Wednesday, August 05, 2009

Texas Projection Measure

How much can you learn in a day?

Many odd questions get debated late at night, over beers, in college dorms. Given the demands placed on students with lectures, labs, research and homework, it shouldn't be surprising that one such question that arose was, "How much can you learn in day?" Texas Education Commissioner Robert Scott now faces a similar question, "How much progress over a school year is good enough?"

William McKenzie, in The Dallas Morning News Education blog, reports that Scott is trying to answer that question as part of the accountability ratings for schools. This year, for the first time, Texas is looking at not only how many students pass the TAKS test, but how much students have progressed during the year. Have enough students show enough progress, even if they don't pass the test, and a school could still be given a an acceptable or better rating. Despite some mockery (lowering standards, rewarding for failure, fuzzy math), this makes a lot of sense.

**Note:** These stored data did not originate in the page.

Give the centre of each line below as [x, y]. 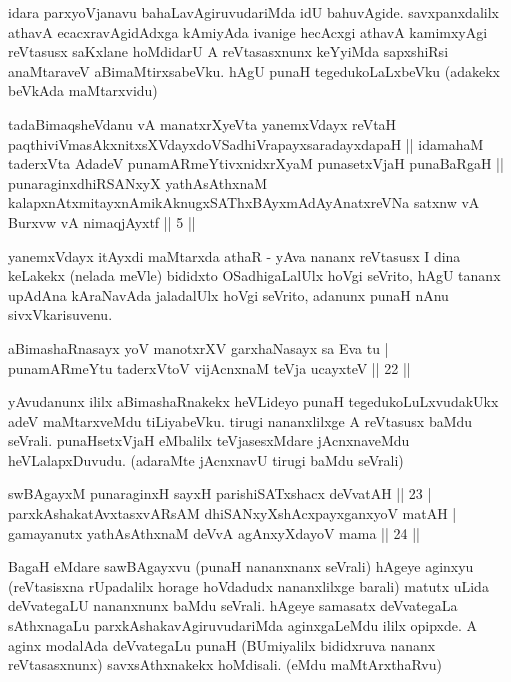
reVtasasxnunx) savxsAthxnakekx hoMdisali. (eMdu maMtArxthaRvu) [225, 664]
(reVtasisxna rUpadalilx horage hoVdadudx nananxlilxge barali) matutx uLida [248, 585]
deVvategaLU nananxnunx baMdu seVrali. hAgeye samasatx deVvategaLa [233, 605]
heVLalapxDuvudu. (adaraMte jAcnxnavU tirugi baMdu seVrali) [206, 459]
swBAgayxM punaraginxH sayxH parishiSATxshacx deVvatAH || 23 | [220, 493]
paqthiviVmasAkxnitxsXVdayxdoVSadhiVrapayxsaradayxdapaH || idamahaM [246, 143]
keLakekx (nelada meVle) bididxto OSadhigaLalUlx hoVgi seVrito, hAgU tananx [254, 275]
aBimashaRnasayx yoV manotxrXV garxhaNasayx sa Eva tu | [198, 347]
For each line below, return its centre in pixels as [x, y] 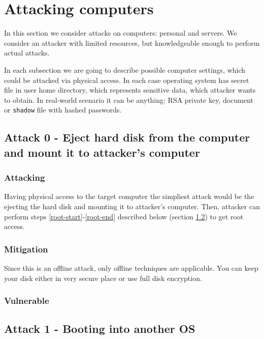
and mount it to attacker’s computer [102, 152]
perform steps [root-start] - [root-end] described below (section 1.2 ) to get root [124, 216]
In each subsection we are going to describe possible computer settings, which [125, 69]
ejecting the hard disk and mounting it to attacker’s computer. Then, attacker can [132, 206]
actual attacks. [27, 53]
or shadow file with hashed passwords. [63, 110]
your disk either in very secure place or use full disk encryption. [103, 278]
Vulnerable [27, 301]
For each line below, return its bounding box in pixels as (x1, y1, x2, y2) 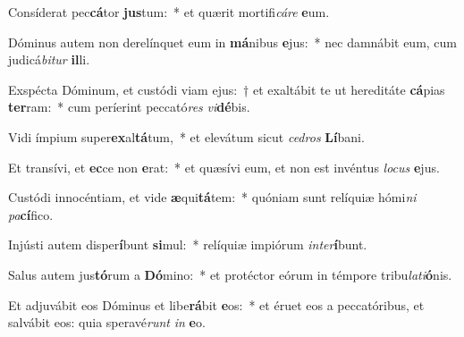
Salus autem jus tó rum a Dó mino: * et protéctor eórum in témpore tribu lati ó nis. (8, 265, 452, 283)
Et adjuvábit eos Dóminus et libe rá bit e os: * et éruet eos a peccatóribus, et (8, 295, 425, 314)
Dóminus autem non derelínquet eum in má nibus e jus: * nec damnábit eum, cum (8, 32, 458, 51)
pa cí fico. (8, 205, 54, 223)
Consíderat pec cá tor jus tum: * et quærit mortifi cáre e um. (8, 3, 330, 21)
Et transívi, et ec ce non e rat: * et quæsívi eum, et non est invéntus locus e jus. (8, 157, 440, 176)
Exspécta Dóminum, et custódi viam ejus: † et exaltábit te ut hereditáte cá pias (8, 80, 445, 98)
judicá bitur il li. (8, 50, 90, 69)
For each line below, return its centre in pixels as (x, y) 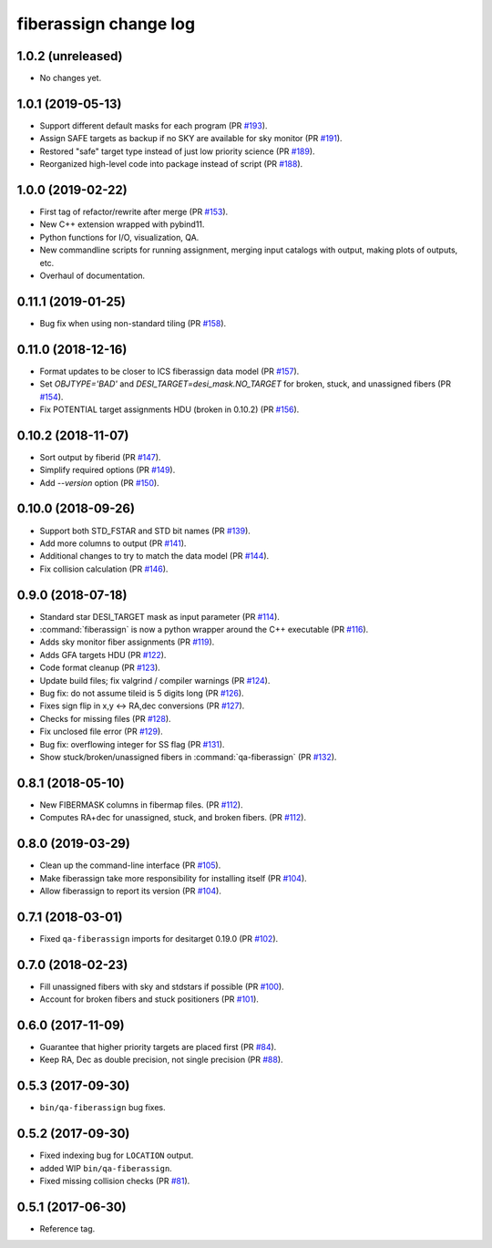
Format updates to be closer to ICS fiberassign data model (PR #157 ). (169, 371)
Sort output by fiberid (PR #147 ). (100, 457)
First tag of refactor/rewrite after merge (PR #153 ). (134, 212)
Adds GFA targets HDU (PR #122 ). (103, 655)
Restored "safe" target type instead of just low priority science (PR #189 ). (177, 151)
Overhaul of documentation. (92, 275)
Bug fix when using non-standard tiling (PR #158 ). (133, 323)
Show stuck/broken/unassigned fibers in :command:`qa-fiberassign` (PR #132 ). (188, 757)
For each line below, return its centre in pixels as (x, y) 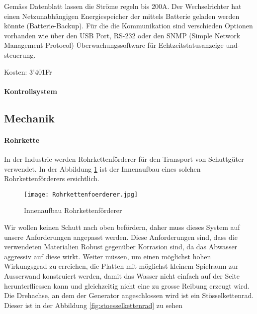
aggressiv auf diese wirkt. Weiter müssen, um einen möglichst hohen (108, 256)
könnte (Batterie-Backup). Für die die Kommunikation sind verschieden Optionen (128, 26)
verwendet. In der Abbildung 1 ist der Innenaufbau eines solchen (102, 168)
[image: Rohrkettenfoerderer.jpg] (81, 194)
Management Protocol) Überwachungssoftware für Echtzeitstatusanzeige (114, 45)
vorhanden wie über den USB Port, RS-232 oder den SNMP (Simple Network (122, 35)
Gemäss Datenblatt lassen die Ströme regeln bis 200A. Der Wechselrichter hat (123, 6)
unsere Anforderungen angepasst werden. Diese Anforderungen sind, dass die (121, 237)
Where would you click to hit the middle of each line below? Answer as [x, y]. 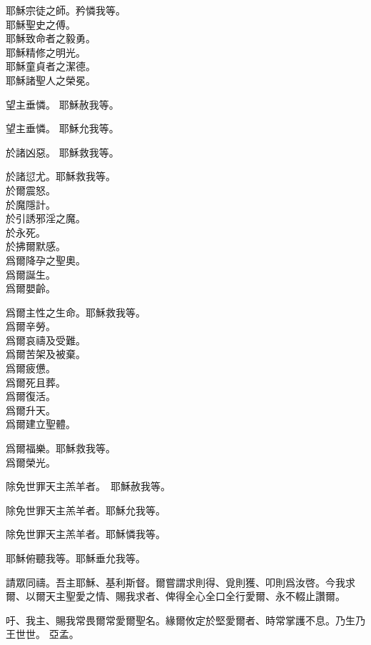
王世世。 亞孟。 [42, 634]
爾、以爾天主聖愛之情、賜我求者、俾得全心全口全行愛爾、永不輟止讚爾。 [176, 596]
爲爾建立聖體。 [41, 424]
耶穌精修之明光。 [46, 52]
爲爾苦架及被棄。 [46, 354]
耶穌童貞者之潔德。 [51, 66]
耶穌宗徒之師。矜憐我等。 [66, 10]
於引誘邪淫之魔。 [46, 218]
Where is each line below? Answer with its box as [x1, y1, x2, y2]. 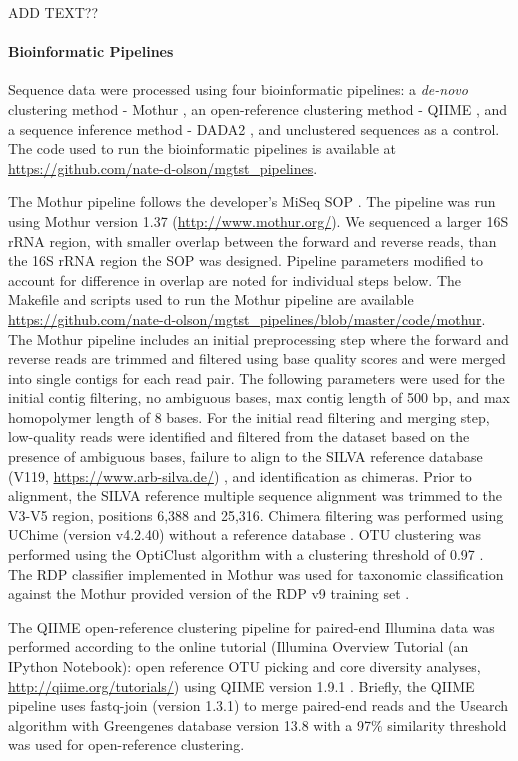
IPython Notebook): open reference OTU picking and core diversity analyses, [8, 656, 481, 677]
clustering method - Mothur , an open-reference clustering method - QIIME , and [8, 98, 508, 119]
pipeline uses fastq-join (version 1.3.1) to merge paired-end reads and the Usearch [8, 695, 508, 716]
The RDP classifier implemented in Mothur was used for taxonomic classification [8, 563, 504, 584]
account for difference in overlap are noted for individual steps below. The [8, 269, 462, 290]
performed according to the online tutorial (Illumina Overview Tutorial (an [8, 636, 469, 657]
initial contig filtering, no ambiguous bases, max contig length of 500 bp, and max [8, 387, 510, 408]
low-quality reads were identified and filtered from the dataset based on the [8, 426, 470, 447]
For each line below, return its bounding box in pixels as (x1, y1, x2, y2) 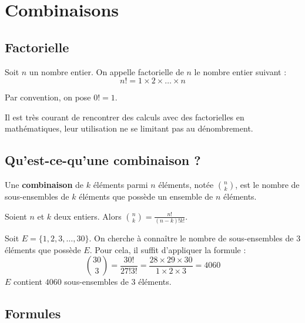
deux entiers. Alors (53, 210, 122, 222)
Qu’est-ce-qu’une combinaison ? (5, 151, 201, 169)
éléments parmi (93, 179, 148, 191)
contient (14, 275, 43, 288)
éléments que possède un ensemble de (79, 190, 213, 203)
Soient (5, 210, 27, 222)
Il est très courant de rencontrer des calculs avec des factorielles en (5, 110, 244, 123)
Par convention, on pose (5, 91, 91, 103)
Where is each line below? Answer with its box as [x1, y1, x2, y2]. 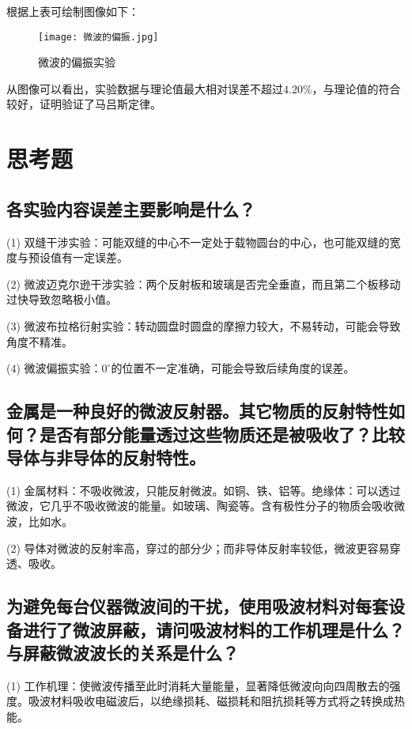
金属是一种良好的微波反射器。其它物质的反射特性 [6, 398, 388, 423]
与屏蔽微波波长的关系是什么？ [6, 640, 239, 664]
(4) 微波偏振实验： [6, 360, 102, 376]
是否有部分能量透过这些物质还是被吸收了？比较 [39, 421, 405, 446]
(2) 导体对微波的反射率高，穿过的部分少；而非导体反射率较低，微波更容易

Take for example, two sixth grade teachers. The first has a class of bright students who all start the year performing at grade level. During the year, they learn what's required of sixth graders and pass the TAKS. Good job.

The second teacher finds herself with a class of students who have been left behind. None are performing at grade level. Some are performing two or more grades behind. But, through hard work, diligence and skill, she brings all of the students along, all progressing at least one grade level and some two grade levels during the school year with her. How do we just this teacher's, this school's performance? The old way would judge them unacceptable because so few students passed the TAKS. But most reasonable people would recognize this teacher is doing superior work because her students are making so much progress. Another year or two of such teaching and these students might catch up. The old ratings had no way to recognize that.

The old way of rating schools was blind to such progress. The new Texas Projection Method is designed to identify such progress so that teachers responsible for superior progress can be identified, rewarded and learned from. It's a good goal. Parents, legislators, the public ought to give it a chance to work.